**Task description**:
Return the records exactly as they appear below, omitting the pictures.

**Dataset extract**:
※ ※ ※

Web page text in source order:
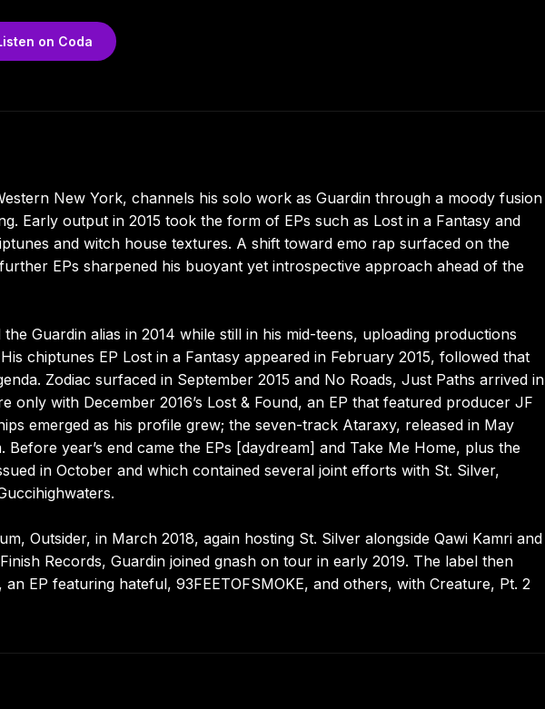
on Coda
New York, channels his solo work as Guardin through a moody fusion
Early output in 2015 took the form of EPs such as Lost in a Fantasy and
and witch house textures. A shift toward emo rap surfaced on the
EPs sharpened his buoyant yet introspective approach ahead of the
Guardin alias in 2014 while still in his mid-teens, uploading productions
chiptunes EP Lost in a Fantasy appeared in February 2015, followed that
Zodiac surfaced in September 2015 and No Roads, Just Paths arrived in
only with December 2016’s Lost & Found, an EP that featured producer JF
emerged as his profile grew; the seven-track Ataraxy, released in May
Before year’s end came the EPs [daydream] and Take Me Home, plus the
in October and which contained several joint efforts with St. Silver,
Outsider, in March 2018, again hosting St. Silver alongside Qawi Kamri and
Records, Guardin joined gnash on tour in early 2019. The label then
EP featuring hateful, 93FEETOFSMOKE, and others, with Creature, Pt. 2
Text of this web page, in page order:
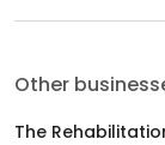
Other
The
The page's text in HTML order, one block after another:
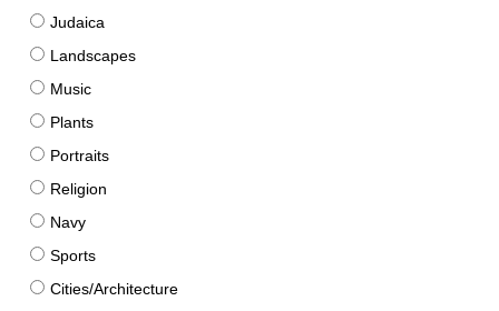
Judaica
Landscapes
Music
Plants
Portraits
Religion
Navy
Sports
Cities/Architecture
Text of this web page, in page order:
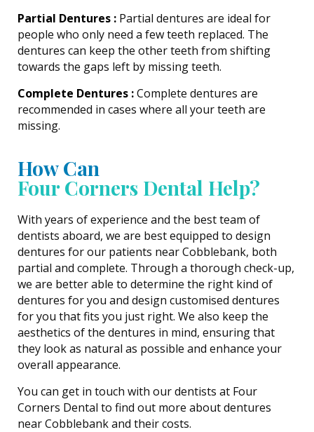
Partial Dentures : Partial dentures are ideal for
people who only need a few teeth replaced. The
dentures can keep the other teeth from shifting
towards the gaps left by missing teeth.
Complete Dentures :Complete dentures are
recommended in cases where all your teeth are
missing.
How Can
Four Corners Dental Help?
With years of experience and the best team of
dentists aboard, we are best equipped to design
dentures for our patients near Cobblebank, both
partial and complete. Through a thorough check-up,
we are better able to determine the right kind of
dentures for you and design customised dentures
for you that fits you just right. We also keep the
aesthetics of the dentures in mind, ensuring that
they look as natural as possible and enhance your
overall appearance.
You can get in touch with our dentists at Four
Corners Dental to find out more about dentures
near Cobblebank and their costs.
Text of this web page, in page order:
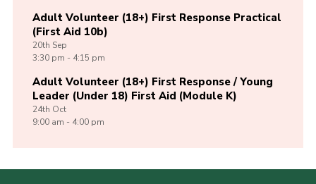
Adult Volunteer (18+) First Response Practical
(First Aid 10b)
20th Sep
3:30 pm - 4:15 pm
Adult Volunteer (18+) First Response / Young
Leader (Under 18) First Aid (Module K)
24th Oct
9:00 am - 4:00 pm
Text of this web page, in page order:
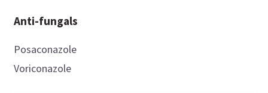
Anti-fungals
Posaconazole
Voriconazole
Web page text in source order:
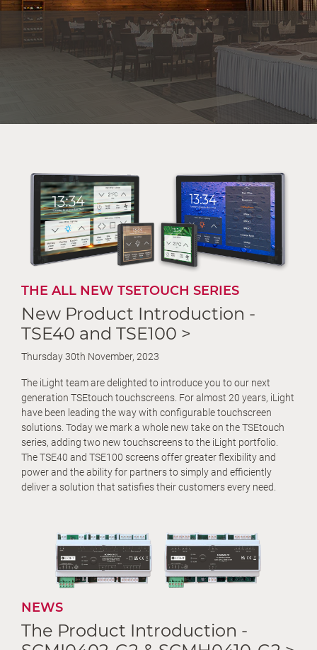
THE ALL NEW TSETOUCH SERIES
New Product Introduction -
TSE40 and TSE100 >
Thursday 30th November, 2023
The iLight team are delighted to introduce you to our next
generation TSEtouch touchscreens. For almost 20 years, iLight
have been leading the way with configurable touchscreen
solutions. Today we mark a whole new take on the TSEtouch
series, adding two new touchscreens to the iLight portfolio.
The TSE40 and TSE100 screens offer greater flexibility and
power and the ability for partners to simply and efficiently
deliver a solution that satisfies their customers every need.
NEWS
The Product Introduction -
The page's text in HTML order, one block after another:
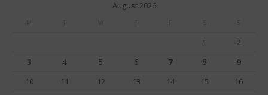
August 2026
1
2
3
4 5 6 7 8
9
10
11 12 13 14 15
16
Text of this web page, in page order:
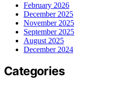
February 2026
December 2025
November 2025
September 2025
August 2025
December 2024
Categories
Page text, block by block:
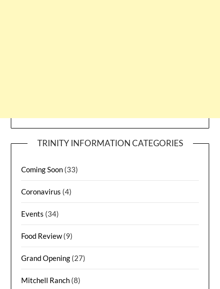
TRINITY INFORMATION CATEGORIES
Coming Soon (33)
Coronavirus (4)
Events (34)
Food Review(9)
Grand Opening (27)
Mitchell Ranch (8)
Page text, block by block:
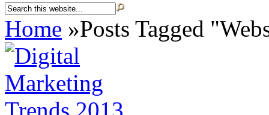
Home »Posts Tagged "
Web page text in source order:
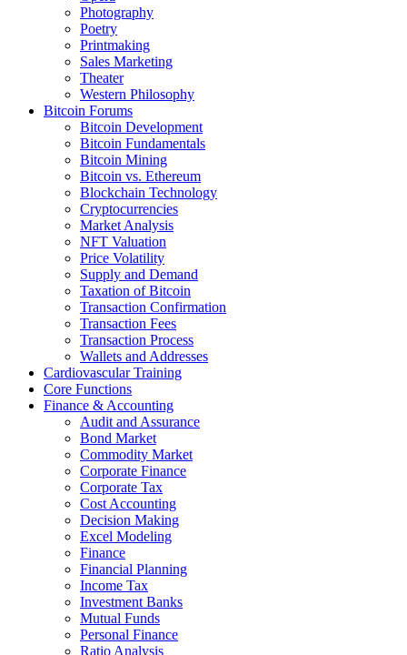
Photography
Poetry
Printmaking
Sales Marketing
Theater
Western Philosophy
Bitcoin Forums
Bitcoin Development
Bitcoin Fundamentals
Bitcoin Mining
Bitcoin vs. Ethereum
Blockchain Technology
Cryptocurrencies
Market Analysis
NFT Valuation
Price Volatility
Supply and Demand
Taxation of Bitcoin
Transaction Confirmation
Transaction Fees
Transaction Process
Wallets and Addresses
Cardiovascular Training
Core Functions
Finance & Accounting
Audit and Assurance
Bond Market
Commodity Market
Corporate Finance
Corporate Tax
Cost Accounting
Decision Making
Excel Modeling
Finance
Financial Planning
Income Tax
Investment Banks
Mutual Funds
Personal Finance
Ratio Analysis

※ ※ ※

**Output of the task**:
Web page text in source order:
on Coda
New York, channels his solo work as Guardin through a moody fusion
Early output in 2015 took the form of EPs such as Lost in a Fantasy and
and witch house textures. A shift toward emo rap surfaced on the
EPs sharpened his buoyant yet introspective approach ahead of the
Guardin alias in 2014 while still in his mid-teens, uploading productions
chiptunes EP Lost in a Fantasy appeared in February 2015, followed that
Zodiac surfaced in September 2015 and No Roads, Just Paths arrived in
only with December 2016’s Lost & Found, an EP that featured producer JF
emerged as his profile grew; the seven-track Ataraxy, released in May
Before year’s end came the EPs [daydream] and Take Me Home, plus the
in October and which contained several joint efforts with St. Silver,
Outsider, in March 2018, again hosting St. Silver alongside Qawi Kamri and
Records, Guardin joined gnash on tour in early 2019. The label then
EP featuring hateful, 93FEETOFSMOKE, and others, with Creature, Pt. 2
Text of this web page, in page order:
Other
The
The page's text in HTML order, one block after another:
Judaica
Landscapes
Music
Plants
Portraits
Religion
Navy
Sports
Cities/Architecture
Text of this web page, in page order:
Partial Dentures : Partial dentures are ideal for
people who only need a few teeth replaced. The
dentures can keep the other teeth from shifting
towards the gaps left by missing teeth.
Complete Dentures :Complete dentures are
recommended in cases where all your teeth are
missing.
How Can
Four Corners Dental Help?
With years of experience and the best team of
dentists aboard, we are best equipped to design
dentures for our patients near Cobblebank, both
partial and complete. Through a thorough check-up,
we are better able to determine the right kind of
dentures for you and design customised dentures
for you that fits you just right. We also keep the
aesthetics of the dentures in mind, ensuring that
they look as natural as possible and enhance your
overall appearance.
You can get in touch with our dentists at Four
Corners Dental to find out more about dentures
near Cobblebank and their costs.
Text of this web page, in page order:
Adult Volunteer (18+) First Response Practical
(First Aid 10b)
20th Sep
3:30 pm - 4:15 pm
Adult Volunteer (18+) First Response / Young
Leader (Under 18) First Aid (Module K)
24th Oct
9:00 am - 4:00 pm
Text of this web page, in page order:
Anti-fungals
Posaconazole
Voriconazole
Web page text in source order:
THE ALL NEW TSETOUCH SERIES
New Product Introduction -
TSE40 and TSE100 >
Thursday 30th November, 2023
The iLight team are delighted to introduce you to our next
generation TSEtouch touchscreens. For almost 20 years, iLight
have been leading the way with configurable touchscreen
solutions. Today we mark a whole new take on the TSEtouch
series, adding two new touchscreens to the iLight portfolio.
The TSE40 and TSE100 screens offer greater flexibility and
power and the ability for partners to simply and efficiently
deliver a solution that satisfies their customers every need.
NEWS
The Product Introduction -
The page's text in HTML order, one block after another:
August 2026
1
2
3
4 5 6 7 8
9
10
11 12 13 14 15
16
Text of this web page, in page order:
February 2026
December 2025
November 2025
September 2025
August 2025
December 2024
Categories
Page text, block by block:
TRINITY INFORMATION CATEGORIES
Coming Soon (33)
Coronavirus (4)
Events (34)
Food Review(9)
Grand Opening (27)
Mitchell Ranch (8)
Page text, block by block:
Home »Posts Tagged "
Web page text in source order:
Photography
Poetry
Printmaking
Sales Marketing
Theater
Western Philosophy
Bitcoin Forums
Bitcoin Development
Bitcoin Fundamentals
Bitcoin Mining
Bitcoin vs. Ethereum
Blockchain Technology
Cryptocurrencies
Market Analysis
NFT Valuation
Price Volatility
Supply and Demand
Taxation of Bitcoin
Transaction Confirmation
Transaction Fees
Transaction Process
Wallets and Addresses
Cardiovascular Training
Core Functions
Finance & Accounting
Audit and Assurance
Bond Market
Commodity Market
Corporate Finance
Corporate Tax
Cost Accounting
Decision Making
Excel Modeling
Finance
Financial Planning
Income Tax
Investment Banks
Mutual Funds
Personal Finance
Ratio Analysis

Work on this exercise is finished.